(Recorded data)
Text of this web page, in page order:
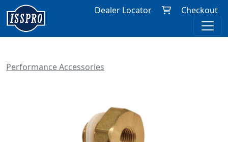
Dealer Locator Checkout
Performance Accessories
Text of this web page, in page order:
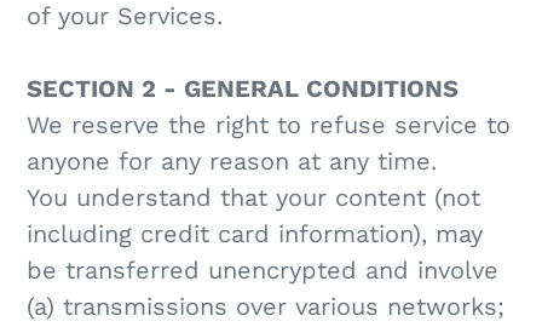
of your Services.
SECTION 2 - GENERAL CONDITIONS
We reserve the right to refuse service to
anyone for any reason at any time.
You understand that your content (not
including credit card information), may
be transferred unencrypted and involve
(a) transmissions over various networks;

-- About this task --
The copy you write must hold every record verbatim and none of the pictures.

-- The answer --
Text of this web page, in page order:
Dealer Locator Checkout
Performance Accessories
Text of this web page, in page order:
of your Services.
SECTION 2 - GENERAL CONDITIONS
We reserve the right to refuse service to
anyone for any reason at any time.
You understand that your content (not
including credit card information), may
be transferred unencrypted and involve
(a) transmissions over various networks;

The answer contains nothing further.